Tuzlu su çözeltisi ve hücresel sıvılar etkin ve pasif elektrotlar ortasındaki boşlukta bir elektrik iletkeni rolü oynar. RF gücü sodyum moleküllerini uyarır ve parlak turuncu ışık olarak görünen, yüksek konsantrasyonlu, iyonize bir alan oluşturur. İyonize parçacıklar organik molekül bağlarını kırmak için kâfi güce sahiptirler, böylelikle düşük sıcaklıkta (40-70°C) dokunun kesilebilmesi ve koagülasyonu sağlanır. “Coblation” yahut “Kontrollü Kesme” , yumuşak dokunun kesilip çıkarılması için geliştirilmiş bir süreçtir.
Coblator Sistemi steril ve bir sefer kullanılan probların distal ucunda yer alan elektrot elemanlarına RF gücü verecek formda tasarlanmıştır. Elektrot elemanı ile geliş elektrodu ortasından geçen akım, bölgesel bir güç alanı sağlar. Bu nizam sonucunda, etraf doku üzerine hasarı minimal olan bir güç sağlanır. Monopolar dediğimiz öbür sistemlerde aygıt ucunda yalnızca bir etkin elektrot vardır. Akım, etkin elektrottan hastanın bedeninden geçerek, hastanın bedenine tutturulan dönüş pad’ine masraf.
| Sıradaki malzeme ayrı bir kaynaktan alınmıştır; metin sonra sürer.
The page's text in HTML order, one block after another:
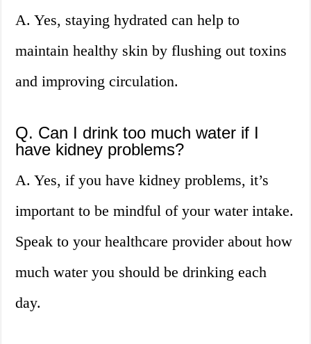
A. Yes, staying hydrated can help to
maintain healthy skin by flushing out toxins
and improving circulation.
Q. Can I drink too much water if I
have kidney problems?
A. Yes, if you have kidney problems, it’s
important to be mindful of your water intake.
Speak to your healthcare provider about how
much water you should be drinking each
day.

Bu, hastanın bedeninden ve etraf dokudan değerli ölçüde daha fazla gücün geçmesine neden olur.
Coblator Sistemi RF gücünü, tedavi edilecek dokuya yakın yahut onunla temasta olan iletken bir sıvı (normal tuz çözeltisi gibi) içinden geçirerek çalışır. İletken sıvı faal ve dönüş elektrod elemanları ortasında ince bir katman oluşturur. Coblate modunda, kâfi güç uygulandığında, iletken sıvı, güç yüklenmiş partiküller içeren buhar katmanına (plazma) dönüşür. Yüksek güç yüklü parçacıklar doku ile temasa geçince, molekülerin ayrışması ile dokunun modüllere ayrılmasına neden olur.
Konvansiyonel elektrocerrahi prosedürlerine kıyasla, bu usuldeki operasyon, tedavi edilen bölgede, görece daha düşük sıcaklığa sebep olur, böylelikle, etraftaki tedavi uygulanmayan kolateral termal hasar sonlu olur. Etkin elektrod(lar) ve maksat doku ortasında düşük voltaj uygulandığında aygıtın işlevi farklı olur. Bu durumda, elektrik alanı, plazma katmanı oluşumu için gerekli olan sonun altındadır, ve dirençli doku ısısı ortaya çıkar.